Given records:
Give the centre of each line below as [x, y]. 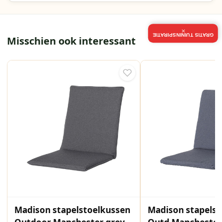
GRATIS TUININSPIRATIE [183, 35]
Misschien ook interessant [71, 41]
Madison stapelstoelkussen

--

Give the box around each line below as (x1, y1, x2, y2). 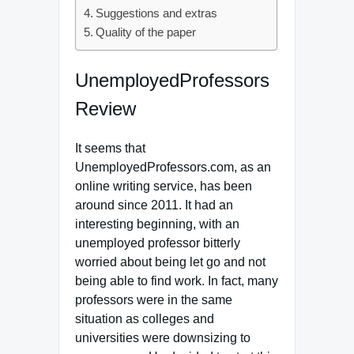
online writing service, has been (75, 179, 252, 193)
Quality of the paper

Task objective:
Above are some entries; copy exactly the lines from the line with "Give the box" through the line with "Quality of the paper", both included, but none of the pictures.

Result of this exercise:
Give the box around each line below as (x1, y1, x2, y2). 
online writing service, has been (75, 179, 252, 193)
Quality of the paper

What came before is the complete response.